### TASK:
Since the records include pictures, leave those out while you reproduce exactly and only the lines from the one containing "where [308, 369]" through the one containing "unitaran. Razmotrite situaciju", inclusive.

Extracted records:
★ ★ ★

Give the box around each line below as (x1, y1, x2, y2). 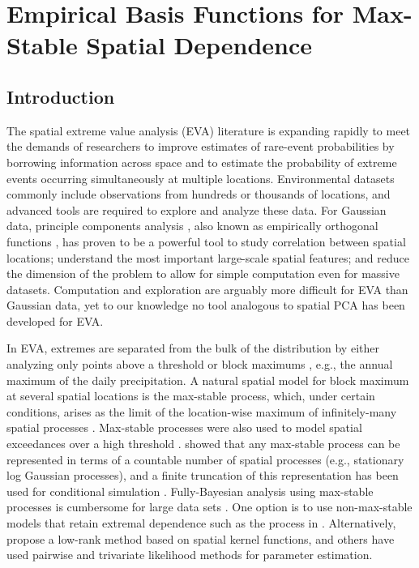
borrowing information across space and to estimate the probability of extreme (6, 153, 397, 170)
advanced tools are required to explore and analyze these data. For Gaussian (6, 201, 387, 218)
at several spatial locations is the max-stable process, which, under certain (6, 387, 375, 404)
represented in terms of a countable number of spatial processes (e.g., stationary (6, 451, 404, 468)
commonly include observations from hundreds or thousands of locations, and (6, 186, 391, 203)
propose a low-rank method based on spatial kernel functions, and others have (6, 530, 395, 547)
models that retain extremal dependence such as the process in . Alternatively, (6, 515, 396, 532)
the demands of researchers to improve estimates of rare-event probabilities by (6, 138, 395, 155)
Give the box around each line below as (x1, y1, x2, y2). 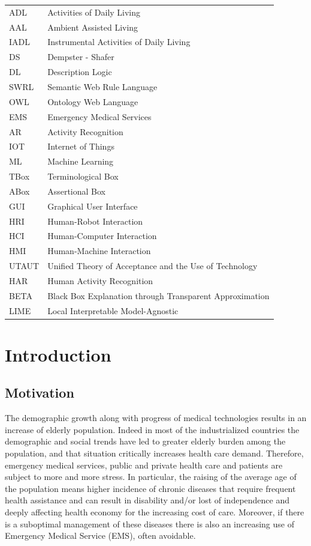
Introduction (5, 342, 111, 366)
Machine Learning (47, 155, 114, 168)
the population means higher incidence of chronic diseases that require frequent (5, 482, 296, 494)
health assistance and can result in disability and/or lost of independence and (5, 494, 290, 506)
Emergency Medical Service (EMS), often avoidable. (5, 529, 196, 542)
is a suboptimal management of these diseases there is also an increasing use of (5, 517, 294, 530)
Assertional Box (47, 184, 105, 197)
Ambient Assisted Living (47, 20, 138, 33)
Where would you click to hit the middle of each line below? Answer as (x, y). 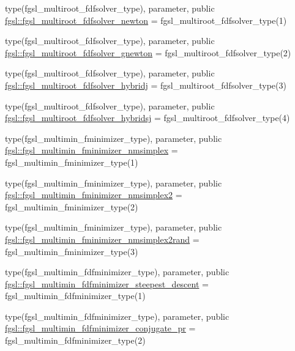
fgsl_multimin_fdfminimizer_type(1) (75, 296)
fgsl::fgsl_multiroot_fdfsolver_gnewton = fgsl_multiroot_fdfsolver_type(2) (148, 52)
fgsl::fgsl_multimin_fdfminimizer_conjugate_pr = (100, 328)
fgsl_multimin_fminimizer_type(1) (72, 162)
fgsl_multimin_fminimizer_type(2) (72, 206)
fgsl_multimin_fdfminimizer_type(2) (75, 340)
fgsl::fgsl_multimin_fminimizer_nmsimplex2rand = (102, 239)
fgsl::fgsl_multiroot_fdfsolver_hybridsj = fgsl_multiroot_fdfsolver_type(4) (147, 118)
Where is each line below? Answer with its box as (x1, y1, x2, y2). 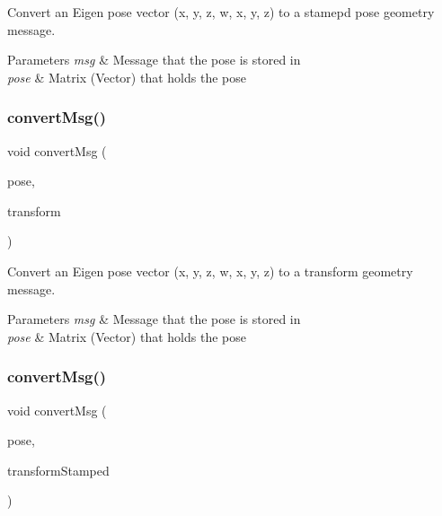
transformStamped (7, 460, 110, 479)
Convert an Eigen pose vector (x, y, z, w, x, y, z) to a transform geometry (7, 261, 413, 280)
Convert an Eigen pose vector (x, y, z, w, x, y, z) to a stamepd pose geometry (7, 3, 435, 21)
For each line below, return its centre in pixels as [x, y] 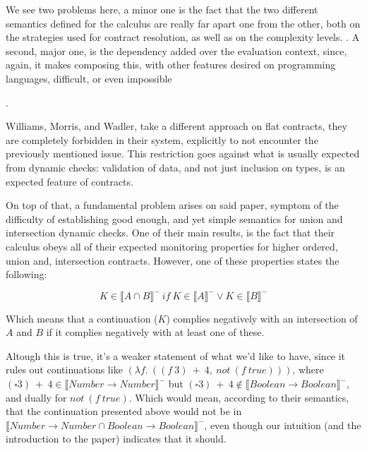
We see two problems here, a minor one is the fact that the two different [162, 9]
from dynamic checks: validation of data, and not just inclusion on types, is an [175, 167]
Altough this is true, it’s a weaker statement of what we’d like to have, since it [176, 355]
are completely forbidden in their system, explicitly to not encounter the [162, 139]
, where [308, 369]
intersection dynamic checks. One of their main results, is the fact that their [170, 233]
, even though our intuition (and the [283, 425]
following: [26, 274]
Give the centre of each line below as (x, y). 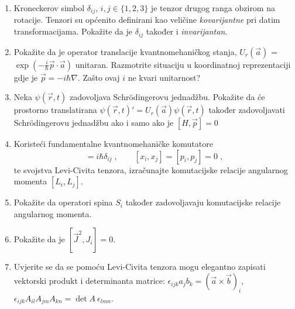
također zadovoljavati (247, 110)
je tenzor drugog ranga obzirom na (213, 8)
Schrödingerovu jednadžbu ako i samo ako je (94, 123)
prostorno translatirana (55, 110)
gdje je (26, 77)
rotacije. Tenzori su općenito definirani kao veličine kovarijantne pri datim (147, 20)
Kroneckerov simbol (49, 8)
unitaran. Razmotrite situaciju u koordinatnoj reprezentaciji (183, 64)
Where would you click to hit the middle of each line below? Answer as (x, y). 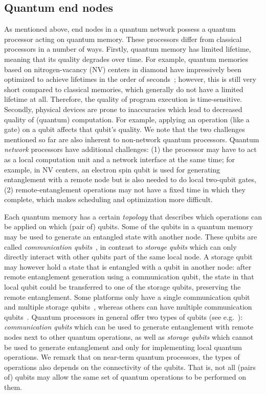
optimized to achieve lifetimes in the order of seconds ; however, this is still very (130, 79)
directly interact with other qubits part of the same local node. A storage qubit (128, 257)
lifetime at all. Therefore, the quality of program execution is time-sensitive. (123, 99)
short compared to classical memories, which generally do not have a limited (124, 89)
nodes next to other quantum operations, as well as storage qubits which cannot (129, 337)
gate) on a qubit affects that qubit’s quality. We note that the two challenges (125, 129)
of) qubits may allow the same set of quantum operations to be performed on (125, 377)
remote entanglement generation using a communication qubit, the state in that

★ ★ ★

### RESULT BELOW:
, where [308, 369]
intersection dynamic checks. One of their main results, is the fact that their [170, 233]
, even though our intuition (and the [283, 425]
following: [26, 274]
Give the centre of each line below as (x, y). 
također zadovoljavati (247, 110)
je tenzor drugog ranga obzirom na (213, 8)
Schrödingerovu jednadžbu ako i samo ako je (94, 123)
prostorno translatirana (55, 110)
gdje je (26, 77)
rotacije. Tenzori su općenito definirani kao veličine kovarijantne pri datim (147, 20)
Kroneckerov simbol (49, 8)
unitaran. Razmotrite situaciju u koordinatnoj reprezentaciji (183, 64)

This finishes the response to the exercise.